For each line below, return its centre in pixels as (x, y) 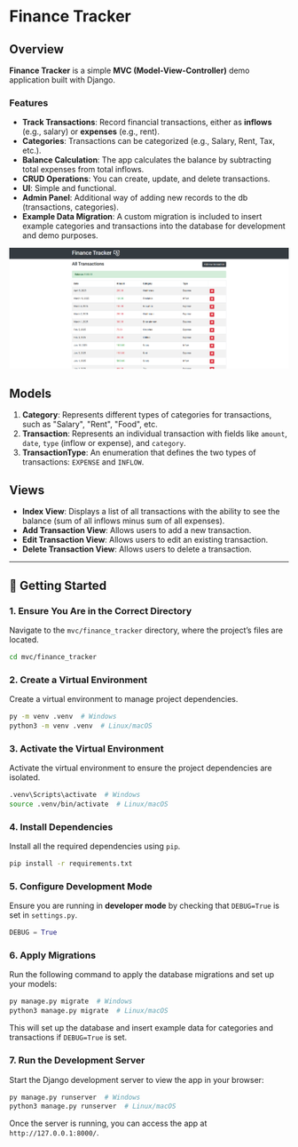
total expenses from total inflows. (83, 170)
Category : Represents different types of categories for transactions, (147, 415)
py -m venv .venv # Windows (63, 717)
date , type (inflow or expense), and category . (104, 443)
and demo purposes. (60, 235)
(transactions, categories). (71, 207)
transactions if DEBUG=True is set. (68, 1038)
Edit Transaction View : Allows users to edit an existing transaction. (145, 540)
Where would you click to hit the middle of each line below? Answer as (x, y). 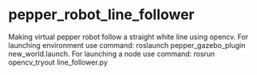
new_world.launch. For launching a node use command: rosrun (112, 53)
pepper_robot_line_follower (102, 15)
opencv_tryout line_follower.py (58, 62)
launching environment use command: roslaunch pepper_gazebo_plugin (127, 45)
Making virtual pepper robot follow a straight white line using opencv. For (128, 37)
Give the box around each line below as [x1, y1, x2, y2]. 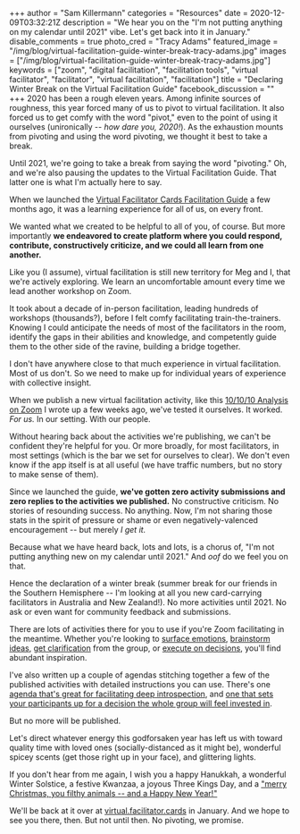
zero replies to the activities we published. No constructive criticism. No [9, 496, 279, 506]
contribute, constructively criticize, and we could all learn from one [9, 240, 264, 250]
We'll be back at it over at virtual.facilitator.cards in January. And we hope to [9, 805, 290, 816]
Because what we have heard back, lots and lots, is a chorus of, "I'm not [9, 542, 275, 552]
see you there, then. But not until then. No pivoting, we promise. [9, 815, 244, 825]
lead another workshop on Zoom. [9, 286, 132, 296]
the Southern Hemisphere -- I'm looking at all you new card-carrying [9, 587, 262, 598]
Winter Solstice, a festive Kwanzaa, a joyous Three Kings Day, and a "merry [9, 779, 287, 789]
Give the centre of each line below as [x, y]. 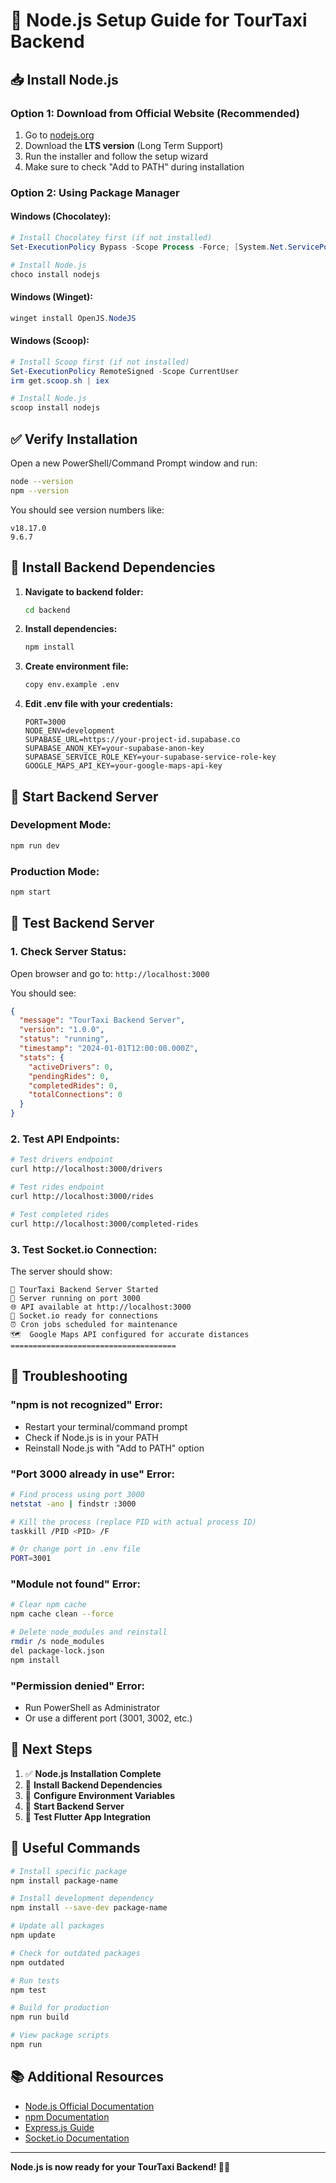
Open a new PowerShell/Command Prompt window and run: [134, 463]
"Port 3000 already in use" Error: [92, 1474]
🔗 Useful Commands [75, 1848]
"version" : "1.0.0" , [62, 1030]
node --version [42, 481]
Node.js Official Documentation [89, 2106]
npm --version [40, 490]
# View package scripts [60, 2035]
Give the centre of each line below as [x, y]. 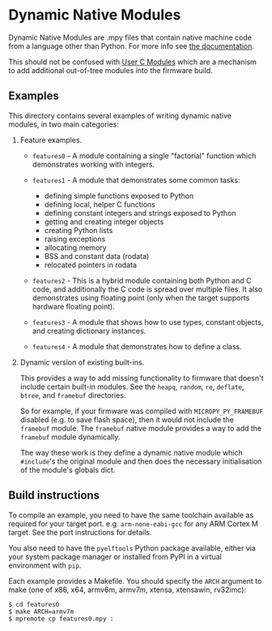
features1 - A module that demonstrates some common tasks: [136, 179]
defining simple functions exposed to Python [119, 196]
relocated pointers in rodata [91, 265]
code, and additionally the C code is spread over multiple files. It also [147, 289]
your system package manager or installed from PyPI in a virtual [115, 556]
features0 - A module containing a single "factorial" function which [144, 155]
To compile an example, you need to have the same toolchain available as [131, 515]
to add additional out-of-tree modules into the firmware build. [110, 70]
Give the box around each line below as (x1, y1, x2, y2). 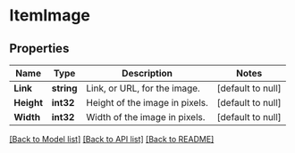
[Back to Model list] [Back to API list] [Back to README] (9, 134, 215, 144)
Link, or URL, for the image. (86, 82, 201, 94)
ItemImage (9, 5, 91, 26)
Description (122, 68, 173, 79)
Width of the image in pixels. (86, 111, 206, 123)
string (51, 82, 78, 94)
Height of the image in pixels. (86, 97, 208, 109)
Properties (9, 41, 70, 56)
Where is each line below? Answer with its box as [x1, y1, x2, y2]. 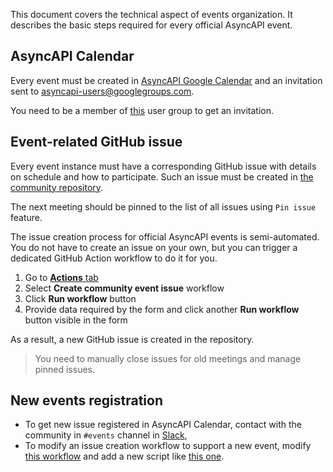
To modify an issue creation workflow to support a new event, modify [24, 440, 312, 452]
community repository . [10, 181, 104, 193]
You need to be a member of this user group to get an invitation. [10, 104, 274, 116]
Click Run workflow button [24, 292, 137, 304]
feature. [10, 211, 43, 223]
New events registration [10, 392, 164, 409]
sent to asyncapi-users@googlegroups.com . [10, 85, 195, 97]
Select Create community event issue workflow [24, 282, 225, 294]
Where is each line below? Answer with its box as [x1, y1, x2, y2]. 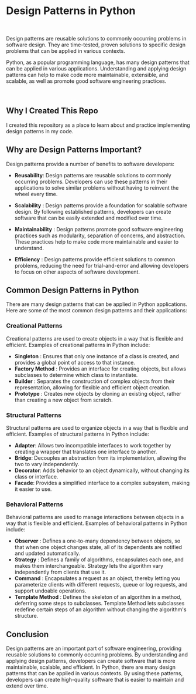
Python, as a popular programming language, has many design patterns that [6, 59, 190, 66]
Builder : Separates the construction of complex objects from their [14, 378, 175, 385]
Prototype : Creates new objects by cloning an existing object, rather [14, 390, 181, 397]
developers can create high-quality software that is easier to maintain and [6, 676, 184, 683]
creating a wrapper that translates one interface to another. [14, 448, 157, 455]
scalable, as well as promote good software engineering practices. [6, 78, 167, 85]
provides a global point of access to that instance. [14, 359, 136, 366]
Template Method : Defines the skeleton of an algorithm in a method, [14, 594, 182, 601]
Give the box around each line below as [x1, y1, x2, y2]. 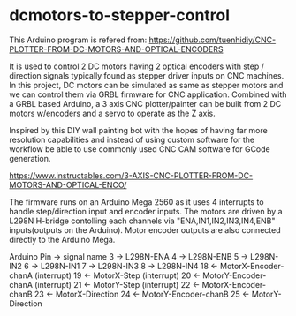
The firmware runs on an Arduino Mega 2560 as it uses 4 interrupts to [9, 196, 264, 207]
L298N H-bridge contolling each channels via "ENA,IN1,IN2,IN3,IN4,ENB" [9, 215, 276, 226]
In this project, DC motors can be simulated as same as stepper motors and [9, 79, 284, 90]
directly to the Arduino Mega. [9, 234, 116, 245]
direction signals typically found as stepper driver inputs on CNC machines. [9, 70, 285, 80]
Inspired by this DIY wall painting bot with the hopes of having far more [9, 124, 268, 135]
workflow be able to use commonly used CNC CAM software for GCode [9, 143, 271, 154]
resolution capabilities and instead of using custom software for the [9, 134, 255, 145]
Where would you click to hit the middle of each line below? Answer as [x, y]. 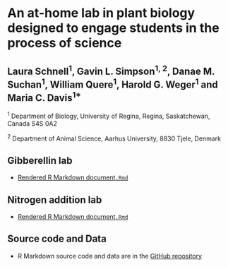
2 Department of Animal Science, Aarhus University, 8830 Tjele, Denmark [114, 138]
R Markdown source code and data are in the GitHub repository [110, 256]
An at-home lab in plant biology [101, 13]
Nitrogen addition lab [55, 200]
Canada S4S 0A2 [32, 123]
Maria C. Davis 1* [44, 97]
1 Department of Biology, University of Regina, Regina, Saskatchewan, [109, 115]
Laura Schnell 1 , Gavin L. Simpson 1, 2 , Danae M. [111, 70]
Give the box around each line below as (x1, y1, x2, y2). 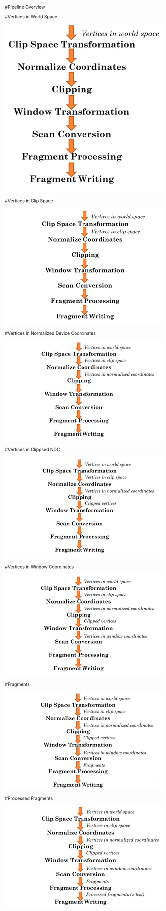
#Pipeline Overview (5, 4, 45, 10)
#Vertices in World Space (5, 14, 58, 19)
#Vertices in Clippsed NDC (5, 447, 60, 453)
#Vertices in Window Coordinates (5, 564, 74, 570)
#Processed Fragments (5, 795, 53, 801)
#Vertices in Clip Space (5, 197, 53, 204)
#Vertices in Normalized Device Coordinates (5, 330, 96, 336)
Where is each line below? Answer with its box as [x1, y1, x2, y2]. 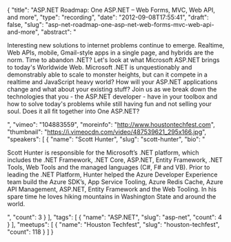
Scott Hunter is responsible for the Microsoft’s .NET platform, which [7, 148, 199, 157]
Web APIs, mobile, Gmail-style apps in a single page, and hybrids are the [7, 48, 214, 57]
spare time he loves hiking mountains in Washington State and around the [7, 192, 217, 201]
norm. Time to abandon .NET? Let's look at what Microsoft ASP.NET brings [7, 56, 220, 64]
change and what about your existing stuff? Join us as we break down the [7, 85, 217, 93]
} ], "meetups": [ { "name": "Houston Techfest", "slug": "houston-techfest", [7, 221, 220, 228]
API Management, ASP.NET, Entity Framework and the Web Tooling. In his [7, 185, 217, 193]
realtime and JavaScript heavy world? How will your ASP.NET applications [7, 78, 218, 85]
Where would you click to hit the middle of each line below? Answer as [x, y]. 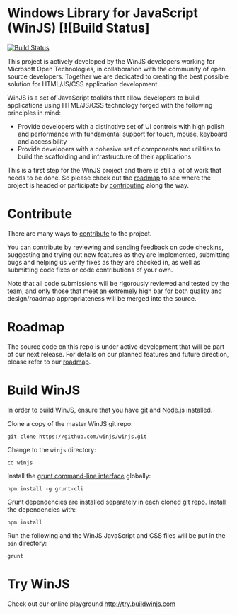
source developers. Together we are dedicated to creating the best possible [118, 76]
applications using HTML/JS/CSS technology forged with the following [110, 105]
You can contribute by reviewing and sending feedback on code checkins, [116, 247]
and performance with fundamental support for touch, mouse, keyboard [122, 134]
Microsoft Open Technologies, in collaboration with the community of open [116, 69]
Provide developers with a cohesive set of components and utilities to [119, 149]
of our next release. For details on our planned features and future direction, [118, 354]
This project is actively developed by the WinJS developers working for [111, 61]
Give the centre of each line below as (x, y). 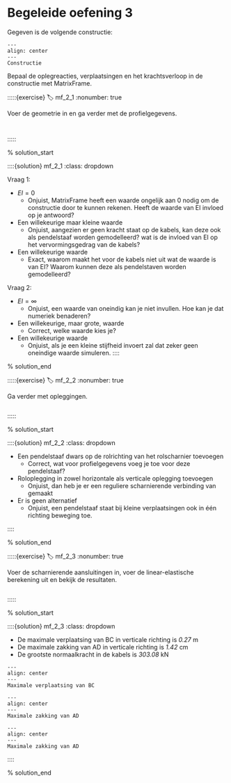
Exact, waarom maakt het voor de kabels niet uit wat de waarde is (122, 259)
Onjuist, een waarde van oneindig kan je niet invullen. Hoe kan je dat (126, 308)
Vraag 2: (19, 287)
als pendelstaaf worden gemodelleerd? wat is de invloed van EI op (122, 237)
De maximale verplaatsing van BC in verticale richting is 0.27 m (107, 639)
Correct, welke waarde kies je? (72, 330)
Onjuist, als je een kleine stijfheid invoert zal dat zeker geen (113, 345)
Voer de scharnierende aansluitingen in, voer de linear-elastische (101, 572)
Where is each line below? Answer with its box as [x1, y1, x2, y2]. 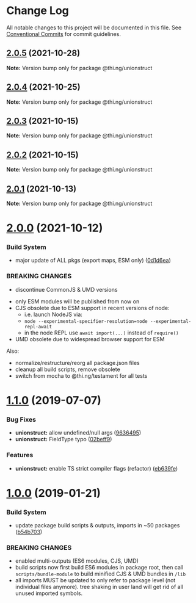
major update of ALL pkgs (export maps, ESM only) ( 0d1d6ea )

==================================================

Wherever the word "same" turns up in the material, copy the whole line.

To compile an example, you need to have the same toolchain available as [131, 515]
In this project, DC motors can be simulated as same as stepper motors and [9, 79, 284, 90]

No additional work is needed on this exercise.